Shore Musings is Collin Hall’s column about life on the shore, the good and the bad. Collin is the editor of Do the Shore and lives in Villas.
There’s so much corniness, such much trite about the word “fresh.” Roll up to McDonald’s and they’ll sell you something “fresh,” sure- and to some extent, they mean it. They crack the eggs on-site for each McMuffin, ya know…
But it’s hard to cut through the noise. Customers know in their hearts that they should look for something “real” in what they eat, but getting there is so difficult. Walmart has a new brand focused on freshness with their BetterGoods label, and the pitch is right there in the name. We know our other stuff wasn’t so good, but these goods are better… And they sell some really crazy stuff. Here’s a product name I saw on the shelf: “Finely Ground Cassava Flour Guacamole-Flavored Tortilla Chips made with 100% Avocado Oil.” Or how about the “Crafted Artisanally Pistachio Nut Butter, made in Italy.”

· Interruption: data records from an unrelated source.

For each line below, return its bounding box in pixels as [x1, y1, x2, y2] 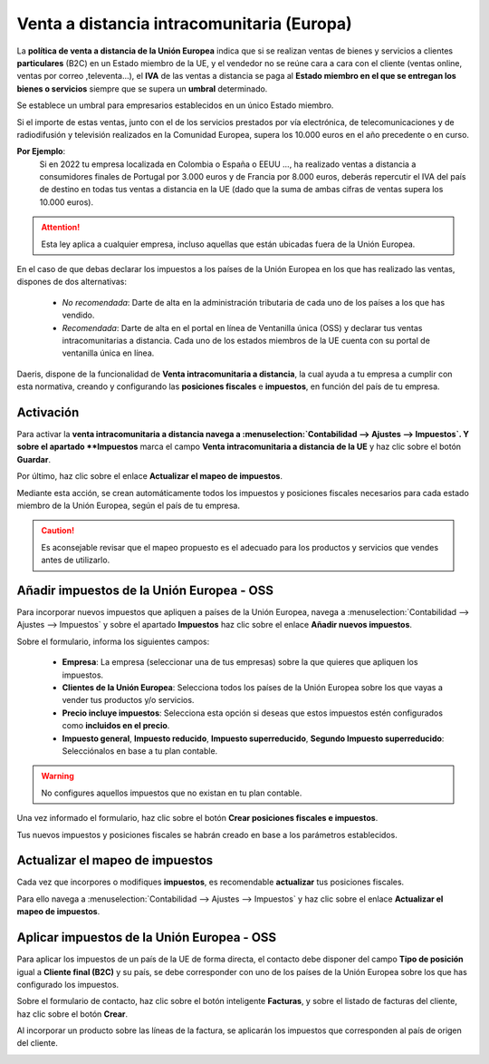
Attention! [41, 222, 81, 233]
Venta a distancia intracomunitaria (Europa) [16, 14, 352, 34]
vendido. [62, 309, 95, 321]
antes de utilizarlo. [41, 554, 110, 566]
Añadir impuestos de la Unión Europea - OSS [16, 582, 273, 598]
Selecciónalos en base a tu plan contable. [62, 745, 218, 757]
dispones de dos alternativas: [16, 277, 127, 288]
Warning [41, 771, 74, 782]
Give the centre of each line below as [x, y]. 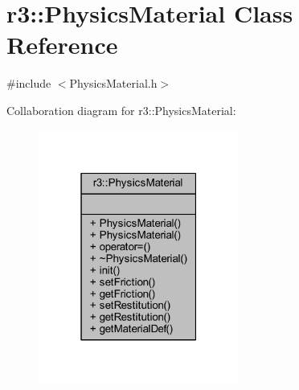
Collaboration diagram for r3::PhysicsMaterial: [121, 110]
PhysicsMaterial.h [113, 83]
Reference [62, 45]
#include [29, 83]
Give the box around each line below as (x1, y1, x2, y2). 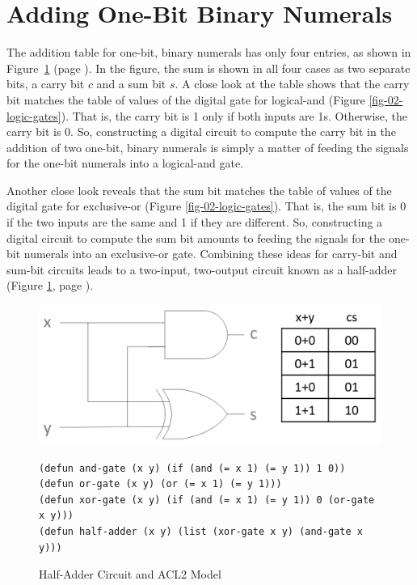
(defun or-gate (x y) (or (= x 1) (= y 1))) (39, 478, 282, 490)
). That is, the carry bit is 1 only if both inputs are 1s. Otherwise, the (61, 107, 408, 124)
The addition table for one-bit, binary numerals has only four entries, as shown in (6, 44, 411, 61)
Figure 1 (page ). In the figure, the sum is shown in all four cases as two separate (6, 59, 411, 76)
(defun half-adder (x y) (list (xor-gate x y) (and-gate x (39, 526, 363, 538)
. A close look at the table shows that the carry (175, 75, 410, 92)
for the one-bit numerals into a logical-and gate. (6, 155, 243, 172)
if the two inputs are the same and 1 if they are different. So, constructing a (6, 214, 383, 231)
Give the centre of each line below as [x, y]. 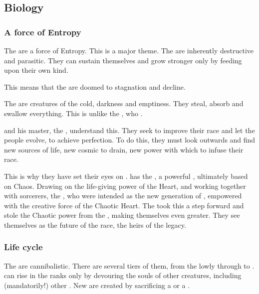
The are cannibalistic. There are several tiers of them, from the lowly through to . [129, 265]
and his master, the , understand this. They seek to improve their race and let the [129, 130]
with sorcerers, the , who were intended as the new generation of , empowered [123, 196]
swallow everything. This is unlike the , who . [73, 113]
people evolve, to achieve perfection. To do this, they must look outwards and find [130, 140]
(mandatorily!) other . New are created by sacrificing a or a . [97, 285]
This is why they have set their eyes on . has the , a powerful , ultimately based [126, 176]
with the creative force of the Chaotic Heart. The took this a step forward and [124, 205]
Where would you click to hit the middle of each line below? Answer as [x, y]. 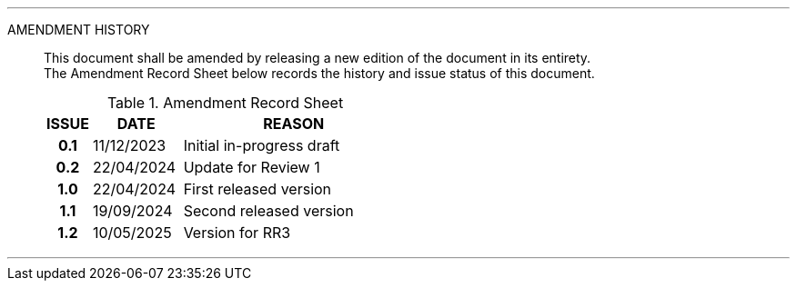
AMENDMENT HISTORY [79, 30]
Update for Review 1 [252, 167]
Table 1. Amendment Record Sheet [225, 103]
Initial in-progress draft [262, 145]
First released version [257, 189]
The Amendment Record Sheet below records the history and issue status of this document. [319, 73]
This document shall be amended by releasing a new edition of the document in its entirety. [318, 58]
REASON [294, 124]
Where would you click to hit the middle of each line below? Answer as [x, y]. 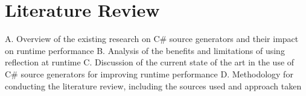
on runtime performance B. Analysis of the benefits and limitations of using [145, 50]
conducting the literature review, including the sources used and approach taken [153, 85]
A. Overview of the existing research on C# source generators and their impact [152, 39]
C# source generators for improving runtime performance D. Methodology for [149, 73]
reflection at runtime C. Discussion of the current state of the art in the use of [150, 62]
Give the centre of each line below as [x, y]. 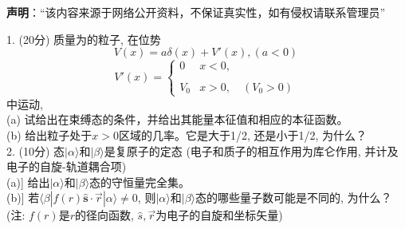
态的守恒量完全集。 [140, 182]
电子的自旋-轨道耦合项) [67, 166]
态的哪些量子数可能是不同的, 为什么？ [294, 197]
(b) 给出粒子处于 [49, 134]
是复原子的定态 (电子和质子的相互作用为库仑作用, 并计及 [251, 150]
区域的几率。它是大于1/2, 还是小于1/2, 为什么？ [243, 134]
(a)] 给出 [28, 182]
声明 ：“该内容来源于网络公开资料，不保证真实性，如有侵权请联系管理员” [196, 12]
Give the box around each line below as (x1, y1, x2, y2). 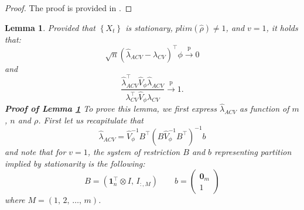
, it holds (266, 21, 298, 33)
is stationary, (125, 21, 173, 33)
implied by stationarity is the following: (5, 157, 145, 169)
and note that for (5, 145, 66, 157)
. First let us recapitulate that (38, 113, 144, 126)
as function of (240, 102, 289, 115)
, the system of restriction (87, 145, 180, 157)
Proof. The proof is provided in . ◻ (5, 2, 132, 13)
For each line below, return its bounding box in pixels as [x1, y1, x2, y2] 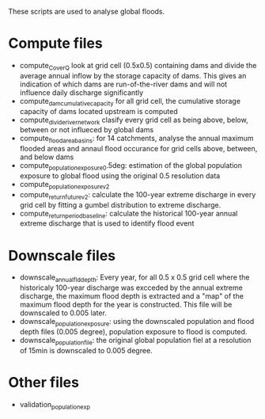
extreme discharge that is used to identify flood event [19, 219, 195, 228]
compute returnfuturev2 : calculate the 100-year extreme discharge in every [19, 189, 256, 201]
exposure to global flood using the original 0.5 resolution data [19, 170, 221, 181]
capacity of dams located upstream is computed [19, 106, 178, 116]
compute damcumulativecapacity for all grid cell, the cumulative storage [19, 96, 241, 108]
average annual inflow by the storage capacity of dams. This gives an [19, 70, 247, 80]
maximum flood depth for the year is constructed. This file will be [19, 300, 233, 310]
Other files [8, 373, 79, 391]

What does it all mean? The packaging won’t tell you. And like, does it really matter if it was made in Italy? I live in New Jersey, man. It’s great to want freshness at Walmart but the real thing is right here at your doorstep, at places like Rea’s Farm and Duckies Farm Market in West Cape May. You know that stuff is fresh because it grew it out of the ground, you can see it, can touch it.

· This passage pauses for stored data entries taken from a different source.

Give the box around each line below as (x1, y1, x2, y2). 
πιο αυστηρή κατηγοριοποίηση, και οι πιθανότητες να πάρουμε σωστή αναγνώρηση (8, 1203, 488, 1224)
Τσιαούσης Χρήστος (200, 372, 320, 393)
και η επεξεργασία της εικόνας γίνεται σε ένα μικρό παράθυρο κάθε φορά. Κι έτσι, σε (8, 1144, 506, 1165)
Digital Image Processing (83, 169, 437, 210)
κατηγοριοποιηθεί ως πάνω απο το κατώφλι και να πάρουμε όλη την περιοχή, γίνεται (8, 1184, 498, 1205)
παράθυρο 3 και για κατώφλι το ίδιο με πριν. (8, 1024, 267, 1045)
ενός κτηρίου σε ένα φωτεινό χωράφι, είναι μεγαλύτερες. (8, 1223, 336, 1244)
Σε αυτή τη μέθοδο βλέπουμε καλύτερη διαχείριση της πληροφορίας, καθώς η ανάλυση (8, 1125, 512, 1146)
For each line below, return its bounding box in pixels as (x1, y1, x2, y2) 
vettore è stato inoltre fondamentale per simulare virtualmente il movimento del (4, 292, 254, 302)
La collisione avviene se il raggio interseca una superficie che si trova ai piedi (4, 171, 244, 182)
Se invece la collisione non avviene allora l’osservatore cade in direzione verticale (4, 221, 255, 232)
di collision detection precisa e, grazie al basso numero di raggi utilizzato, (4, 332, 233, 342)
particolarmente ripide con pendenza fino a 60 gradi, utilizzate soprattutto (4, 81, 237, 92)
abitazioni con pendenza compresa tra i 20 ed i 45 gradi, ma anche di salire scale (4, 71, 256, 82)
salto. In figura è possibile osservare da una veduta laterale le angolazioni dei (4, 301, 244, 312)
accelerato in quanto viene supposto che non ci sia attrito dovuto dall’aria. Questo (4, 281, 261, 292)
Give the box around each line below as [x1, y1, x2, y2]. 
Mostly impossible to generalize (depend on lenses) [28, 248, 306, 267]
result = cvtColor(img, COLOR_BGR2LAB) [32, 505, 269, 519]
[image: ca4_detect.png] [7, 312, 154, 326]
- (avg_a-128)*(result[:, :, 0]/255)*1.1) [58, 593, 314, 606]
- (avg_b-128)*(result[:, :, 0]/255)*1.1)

But obviously, that’s not how economies of scale work. I certainly can’t afford to get all local stuff. It’s still great to eat a Mexican bell pepper from Aldi.
I think a lot about HYPER REALITY, the idea that we live in a world where the real thing and the unreal thing are indistinguishable. I have a sticker big and bright on my water bottle to make others think about it, too.

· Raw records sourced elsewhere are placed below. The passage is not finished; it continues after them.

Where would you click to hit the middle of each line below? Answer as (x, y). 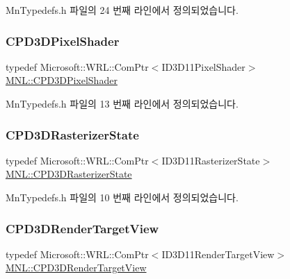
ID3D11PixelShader (203, 66)
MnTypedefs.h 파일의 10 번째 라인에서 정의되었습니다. (122, 197)
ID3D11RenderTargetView (218, 254)
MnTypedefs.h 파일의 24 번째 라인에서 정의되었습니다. (122, 10)
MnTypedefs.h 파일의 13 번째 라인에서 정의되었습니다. (122, 103)
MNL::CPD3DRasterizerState (69, 174)
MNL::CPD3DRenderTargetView (76, 268)
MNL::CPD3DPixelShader (62, 80)
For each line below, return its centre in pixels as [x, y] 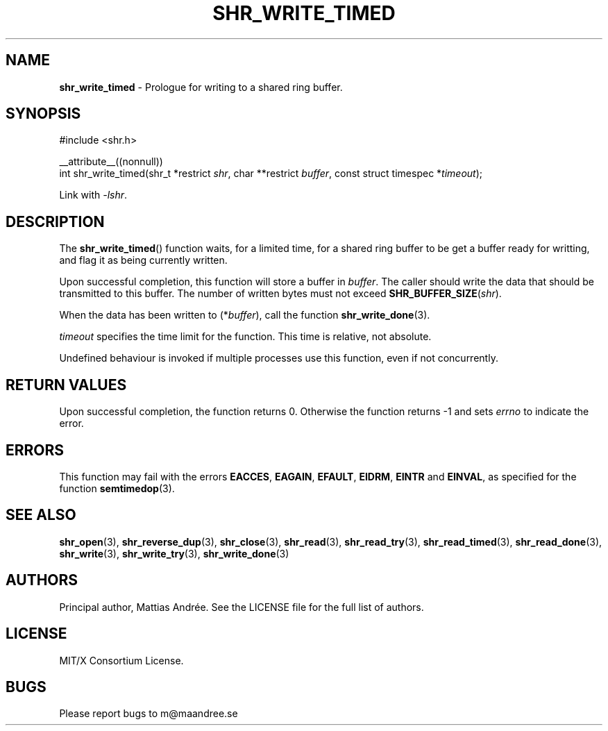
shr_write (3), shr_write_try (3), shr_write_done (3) [174, 553]
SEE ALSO [41, 515]
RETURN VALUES [66, 385]
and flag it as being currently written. [143, 260]
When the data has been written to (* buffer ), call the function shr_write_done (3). [245, 315]
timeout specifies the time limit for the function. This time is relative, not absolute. [245, 337]
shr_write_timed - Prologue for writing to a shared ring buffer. [201, 87]
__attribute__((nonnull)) [111, 162]
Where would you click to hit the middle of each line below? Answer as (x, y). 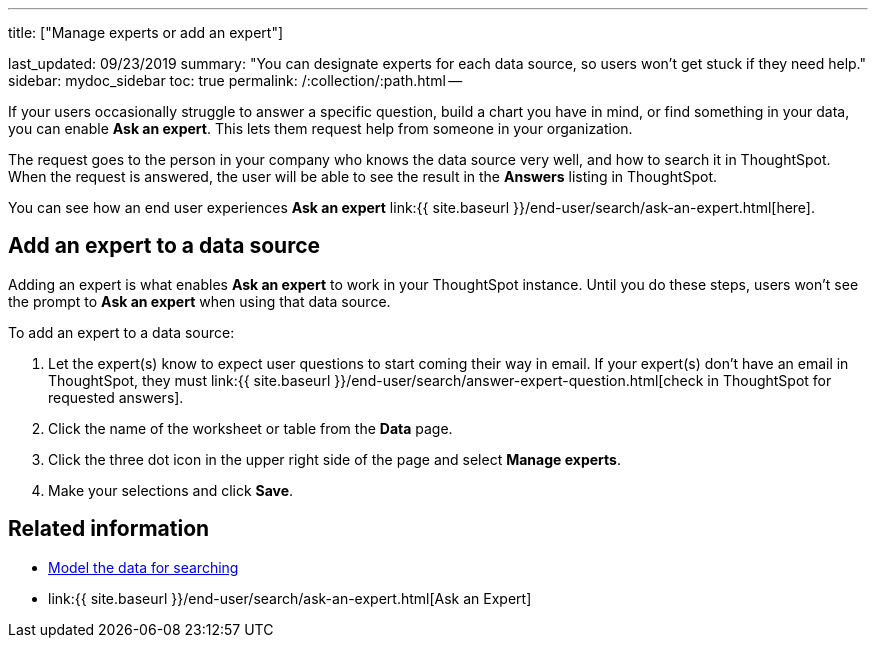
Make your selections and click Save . (171, 490)
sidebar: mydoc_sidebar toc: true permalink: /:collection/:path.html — (235, 80)
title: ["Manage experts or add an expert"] (146, 32)
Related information (109, 529)
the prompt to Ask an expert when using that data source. (199, 301)
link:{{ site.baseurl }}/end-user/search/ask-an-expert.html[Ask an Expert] (290, 598)
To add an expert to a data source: (121, 332)
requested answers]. (116, 397)
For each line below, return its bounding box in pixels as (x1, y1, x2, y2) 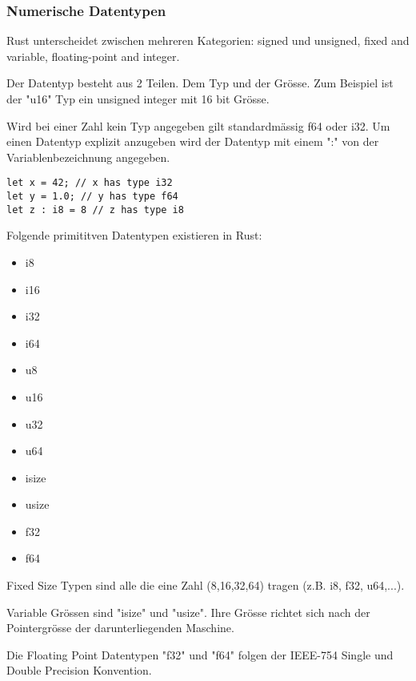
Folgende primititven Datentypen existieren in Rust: (6, 227, 262, 244)
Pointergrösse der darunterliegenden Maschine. (6, 619, 234, 636)
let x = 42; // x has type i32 (6, 177, 173, 189)
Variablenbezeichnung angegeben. (6, 148, 170, 165)
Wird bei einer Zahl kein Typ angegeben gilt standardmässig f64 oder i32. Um (6, 117, 390, 134)
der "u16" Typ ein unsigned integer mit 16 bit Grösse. (6, 91, 270, 107)
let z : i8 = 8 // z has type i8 (6, 203, 184, 216)
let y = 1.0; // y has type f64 (6, 191, 178, 203)
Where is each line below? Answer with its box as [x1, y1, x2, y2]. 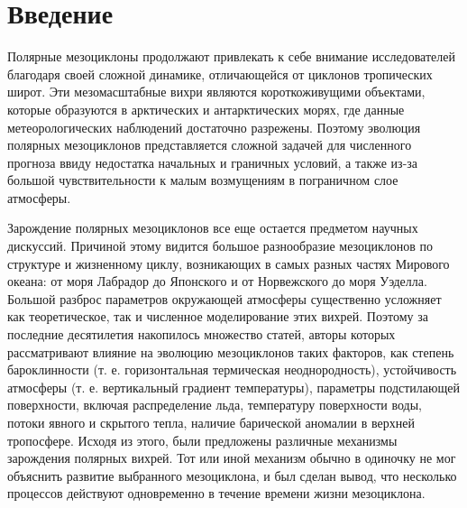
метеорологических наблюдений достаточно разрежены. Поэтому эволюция [7, 117, 421, 136]
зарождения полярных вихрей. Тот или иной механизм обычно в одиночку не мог [7, 448, 456, 467]
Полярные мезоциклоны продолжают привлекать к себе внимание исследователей [7, 47, 455, 66]
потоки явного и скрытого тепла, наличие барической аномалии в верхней [7, 413, 415, 431]
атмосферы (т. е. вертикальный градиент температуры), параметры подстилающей [7, 377, 460, 396]
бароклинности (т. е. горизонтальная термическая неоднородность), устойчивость [7, 360, 457, 379]
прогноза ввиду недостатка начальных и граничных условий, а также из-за [7, 152, 418, 171]
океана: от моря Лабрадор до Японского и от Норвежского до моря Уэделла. [7, 272, 427, 291]
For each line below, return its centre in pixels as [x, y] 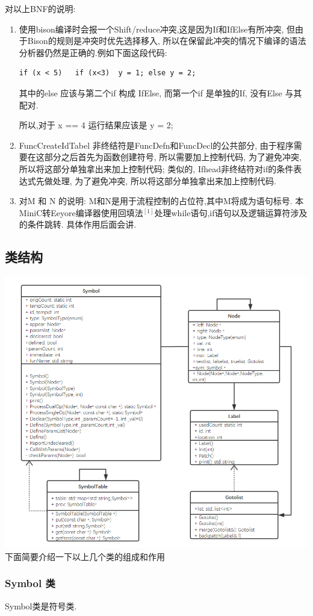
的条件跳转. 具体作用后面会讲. [78, 224]
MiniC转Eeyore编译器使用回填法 [81, 212]
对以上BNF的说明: [40, 8]
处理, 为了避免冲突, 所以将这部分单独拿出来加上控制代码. [164, 180]
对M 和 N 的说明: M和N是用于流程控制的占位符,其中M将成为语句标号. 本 [161, 201]
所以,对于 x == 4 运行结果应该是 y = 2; [96, 125]
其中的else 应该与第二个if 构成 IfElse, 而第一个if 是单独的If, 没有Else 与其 [160, 92]
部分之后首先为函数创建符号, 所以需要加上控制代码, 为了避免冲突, [173, 157]

So it is that I go through the grocery store in a haze, looking sometimes for what’s real. I try to quantify layers of abstraction and rank things on my honesty meter. I think back to the Better Goods items. Does “made in Italy” actually indicate quality or is there like, a factory farm over there that doesn’t mean jack about the taste? How much chicken is in the chicken nugget? Why do Kraft Cheese slices say that they are a “Pasteurized Process Cheese Food?” It’s a world of dishonesty.
And for this reason, Trolli Sour Gummy Worms have earned my respect. They’re not real worms and everybody knows it, they aren’t healthy and everybody knows it. They’re neon blue, for God’s sake. Can you think of a fruit of the Earth that pokes out of the ground in neon blue? They aren’t fooling anybody. So Trolli is fake, but it’s real because its honest.
Somebody asked me recently if a photo can be re-focused once it’s taken and I was, at first, astonished. Son… Light enters the lens of the camera and an exact moment in time is captured. The image is a reflection of physical reality, at least as best as the equipment could capture.
But I can hardly blame the intern who asked the question! He maybe has become accustomed to a world where a computer can generate images that look identical to the real thing. But it isn’t real at all. The fake version can take on a new focus, the real thing can’t. So, which is better?
It all leaves me with a squirmy feeling in my stomach. That’s why I was excited for this issue of Do the Shore, where we talk to the real people on the Cape who are growing right from God’s Earth.
But there are so many moments of realness in my life. I’m about to harvest the summer’s first tomato from my garden. We started some of them from a seed, which grew in my kitchen with just some water and dirt. I bought compost, cleared out the garden boxes, planted those suckers when the time was right. I haven’t had to water it more than once or twice because of all the rain. I’m hardly doing any work at all. When a fat red thing comes off the plant, I’m reminded of my place in the world. I stare in wonder at the tomato galette my girlfriend makes every year from ingredients we grew ourselves.
So go eat a bell pepper from Rea’s Farm and know that it’s real. Your body runs on real. The simpler, the better.